Friday 7 December 2018

4WD Episode 1

Ngarkat Conservation Park


A bit of background: We’ve both been avid campers since way back. Early in 2018, we bought our first 4WD – admittedly for the Hippie’s gardening requirements, but hey, why not make it worth it? Second-hand, already lifted, the D40 had huge tyres (which we later found out were rubbish for off-roading), black rims, a snorkel, and bull bar. It looked mean, and it drove well, so we signed the dotted line… only to discover that like many pre-loved vehicles, it was full of problems. It’s been an absolute headache to restore to good working order (neither of us knows anything about cars), but it has opened up a brand new world. And after all my car-related research, I’m convinced it’s better the devil you know: at least we know what has been done on this vehicle. It’s a good, sturdy Ute – it just needs some tweaking.

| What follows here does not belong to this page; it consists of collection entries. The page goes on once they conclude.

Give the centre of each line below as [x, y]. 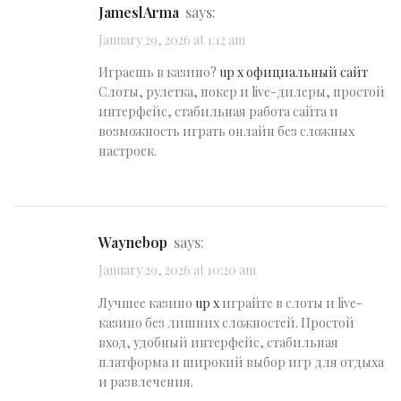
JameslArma [141, 12]
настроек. [128, 151]
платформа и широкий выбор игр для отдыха [241, 362]
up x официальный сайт [294, 73]
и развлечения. [146, 381]
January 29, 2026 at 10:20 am [177, 270]
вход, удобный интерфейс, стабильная [218, 342]
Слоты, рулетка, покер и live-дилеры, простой [242, 92]
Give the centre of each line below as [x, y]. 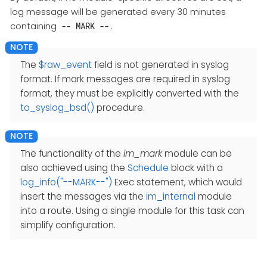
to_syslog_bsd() [57, 107]
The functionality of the [72, 153]
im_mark [143, 153]
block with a [196, 167]
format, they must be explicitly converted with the [130, 93]
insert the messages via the [83, 196]
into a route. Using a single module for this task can [132, 210]
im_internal [171, 196]
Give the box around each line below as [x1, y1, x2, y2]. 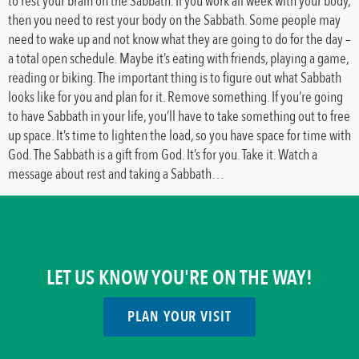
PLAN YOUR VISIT [127, 306, 232, 326]
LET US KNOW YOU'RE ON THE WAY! [46, 264, 313, 292]
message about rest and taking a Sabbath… [8, 163, 228, 184]
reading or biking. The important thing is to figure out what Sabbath [8, 67, 341, 87]
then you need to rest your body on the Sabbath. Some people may [8, 10, 341, 30]
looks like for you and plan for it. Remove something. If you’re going [8, 87, 343, 107]
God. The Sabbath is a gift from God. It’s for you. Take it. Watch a [8, 144, 317, 164]
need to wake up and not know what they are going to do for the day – [8, 29, 350, 49]
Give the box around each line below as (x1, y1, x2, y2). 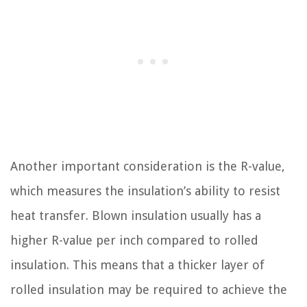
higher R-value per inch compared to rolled (10, 232, 258, 247)
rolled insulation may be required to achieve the (10, 282, 287, 297)
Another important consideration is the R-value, (10, 158, 285, 173)
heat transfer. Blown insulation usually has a (10, 208, 261, 223)
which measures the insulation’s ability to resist (10, 183, 280, 198)
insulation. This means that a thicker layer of (10, 257, 265, 272)
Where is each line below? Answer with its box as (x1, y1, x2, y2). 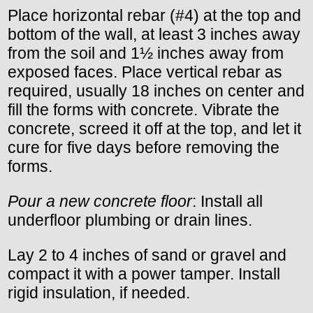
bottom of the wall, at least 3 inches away (8, 25, 300, 43)
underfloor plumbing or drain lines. (8, 211, 252, 230)
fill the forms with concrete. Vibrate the (8, 101, 279, 119)
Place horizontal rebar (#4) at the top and (8, 6, 301, 24)
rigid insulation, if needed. (8, 284, 190, 303)
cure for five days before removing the (8, 138, 279, 156)
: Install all (192, 192, 263, 211)
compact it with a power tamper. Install (8, 265, 280, 284)
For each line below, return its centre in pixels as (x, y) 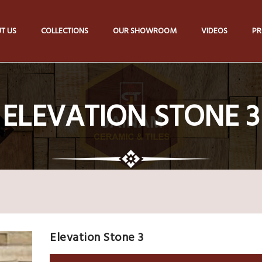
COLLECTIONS (65, 31)
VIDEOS (215, 31)
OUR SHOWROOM (145, 31)
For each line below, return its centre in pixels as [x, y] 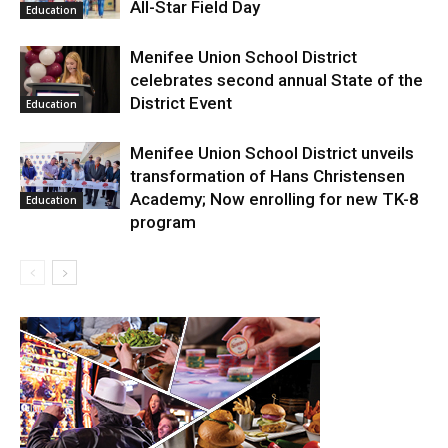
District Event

To satiate Hippie’s need for instruction, we enrolled for First Time Out (FTO) 4WD training with David at Adventure 4WD only a few weeks after purchasing the Nav. The experience was incredible. At an evening theory session, David talked us through fundamental 4WDing concepts such as part-time vs full-time 4WD, wind up, traction, ABS, ETC, ESP, crawl control, stability control disengagement, dealing with mud/water/sand/steep grades, choosing tyres and correct inflation, and the mechanics specific to our vehicle (I’m convinced he knows everything about everything). To be honest, a lot of this went over my head. I’d only had my ‘regular’ car license for about two years, so I’m still learning (and understanding), but David had a way of making even the ridiculously un-car-ish people (me!) understand what he was talking about. A few days after digesting theory night, we ventured out on a day trip to his purpose-built 4WD training track to put our driving, and our cars, to the test. The first pothole challenge looked terrifying - but with David’s jovial and encouraging voice guiding us on the UHF, it was easily conquered. We had so much fun! 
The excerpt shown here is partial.